**EXERCISE PROMPT**
Please reproduce all of the data exactly as it appears, but skip the pictures.

**AVAILABLE DATA**

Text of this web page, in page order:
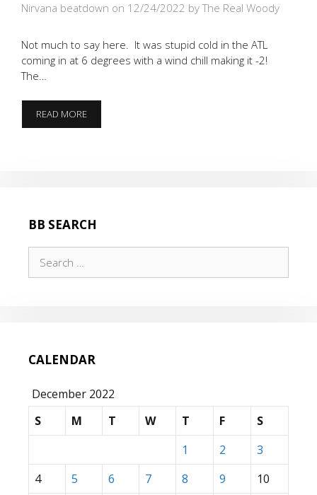
Nirvana beatdown on 12/24/2022 by The Real Woody
Not much to say here. It was stupid cold in the ATL
coming in at 6 degrees with a wind chill making it -2!
The…
READ MORETWAS
A
BB SEARCH
for:
CALENDAR
December 2022
S
M T W T F
S
1
2
3
4
5 6 7 8 9
10

**EXERCISE RESPONSE**
Text of this web page, in page order:
Nirvana beatdown on 12/24/2022 by The Real Woody
Not much to say here. It was stupid cold in the ATL
coming in at 6 degrees with a wind chill making it -2!
The…
READ MORETWAS
A
BB SEARCH
for:
CALENDAR
December 2022
S
M T W T F
S
1
2
3
4
5 6 7 8 9
10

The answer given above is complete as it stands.